ON WEDNESDAY NIGHT, a 21-year-old man was arrested for allegedly breaking into the Dallas Museum of Art and seriously damaging at least four pieces on display, including a Greek amphora from the 6th century B.C.E., the Dallas Morning News reports. Initial reports had placed the value of the damaged works at $5 million, but the museum’s director, Agustín Arteaga , said that the actual figure may be “a fraction” of that. The man was charged with criminal mischief of $300,000 or more, which carries a possible sentence of five years to life in prison, according to the Guardian. Dallas police said that the suspect told the guard who apprehended him that “he got mad at his girl so he broke in and started destroying property.”

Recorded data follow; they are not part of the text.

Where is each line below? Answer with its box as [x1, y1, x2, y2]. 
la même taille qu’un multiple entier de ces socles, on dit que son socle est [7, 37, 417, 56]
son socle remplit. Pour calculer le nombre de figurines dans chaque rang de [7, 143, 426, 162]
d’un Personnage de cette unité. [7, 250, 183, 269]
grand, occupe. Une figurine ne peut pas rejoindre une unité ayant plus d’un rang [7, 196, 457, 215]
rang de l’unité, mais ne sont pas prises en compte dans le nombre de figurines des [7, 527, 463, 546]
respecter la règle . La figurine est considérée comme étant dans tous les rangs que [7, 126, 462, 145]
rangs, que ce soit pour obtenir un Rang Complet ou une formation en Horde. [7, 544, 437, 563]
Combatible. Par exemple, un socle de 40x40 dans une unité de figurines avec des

CHINA DISPATCH. The exact date has not been announced, but Hong Kong chief executive Carrie Lam said that the Hong Kong Palace Museum will be inaugurated this summer amid celebrations tied to the 25th anniversary of Hong Kong’s return to China, the South China Morning Post reports. Over in Shanghai, an intense Covid lockdown has ended, but cultural venues institutions remain shuttered, and there has been no word about when they will be allowed to reopen, the Art Newspaper reports. A rep for UCCA Edge, branch of the Beijing-based museum in the city, said that it will soon be able to install shows, which will ease reopening when that is allowed.

The Digest

Paul Gunther, a revered expert in arts administration who held posts at the Municipal Art Society, the New-York Historical Society, and the Institute of Classical Architecture and Art, has died at the age of 65. [The New York Times]

The Dulwich Picture Gallery in London has quietly stopped billing its director as the “Sackler Director.” The move comes as many museums have removed the Sackler name from projects supported by the family, some of whose members have been accused of fueling the opioid crisis through the sale of OxyContin via their company Purdue Pharma. [The Art Newspaper]

Rich Aste, who has been at the helm of the McNay Art Museum in San Antonio, Texas, for almost six years, said that he will step down in January to become an executive coach at the University of California, Irvine, and start his own practice in that field. [San Antonio]

The Museum of Modern Art in New York has acquired its first painting by the pioneering African American painter Archibald Motley, who was the subject of an acclaimed touring survey in the mid-2010s. Tongues (Holy Rollers), 1929, is now on view on MoMA’s fifth floor. [MoMA Magazine]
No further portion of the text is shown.